[[ LISTED RECORDS open ]]

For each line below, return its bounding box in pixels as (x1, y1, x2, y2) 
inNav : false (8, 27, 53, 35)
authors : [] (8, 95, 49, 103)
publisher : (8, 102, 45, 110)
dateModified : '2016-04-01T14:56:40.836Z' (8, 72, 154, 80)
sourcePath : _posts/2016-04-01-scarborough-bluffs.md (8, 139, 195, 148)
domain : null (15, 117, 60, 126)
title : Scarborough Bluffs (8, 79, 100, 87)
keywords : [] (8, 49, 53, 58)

[[ LISTED RECORDS closed ]]
[[ LISTED RECORDS open ]]

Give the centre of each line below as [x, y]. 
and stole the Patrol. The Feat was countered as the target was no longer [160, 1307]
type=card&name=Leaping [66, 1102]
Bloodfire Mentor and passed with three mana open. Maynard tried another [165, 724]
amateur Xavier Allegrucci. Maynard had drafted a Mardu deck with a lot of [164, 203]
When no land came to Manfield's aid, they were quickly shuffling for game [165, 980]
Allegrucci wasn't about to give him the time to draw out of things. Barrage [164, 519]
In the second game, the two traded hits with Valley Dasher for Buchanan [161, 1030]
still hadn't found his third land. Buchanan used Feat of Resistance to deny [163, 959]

[[ LISTED RECORDS closed ]]

### ASSIGNMENT
Everything above from the line with "For each line" to the line with "keywords : [] (8, 49, 53, 58)", both included, must be repeated exactly, and nothing outside that range.

### RESPONSE TO THIS EXERCISE
For each line below, return its bounding box in pixels as (x1, y1, x2, y2) 
inNav : false (8, 27, 53, 35)
authors : [] (8, 95, 49, 103)
publisher : (8, 102, 45, 110)
dateModified : '2016-04-01T14:56:40.836Z' (8, 72, 154, 80)
sourcePath : _posts/2016-04-01-scarborough-bluffs.md (8, 139, 195, 148)
domain : null (15, 117, 60, 126)
title : Scarborough Bluffs (8, 79, 100, 87)
keywords : [] (8, 49, 53, 58)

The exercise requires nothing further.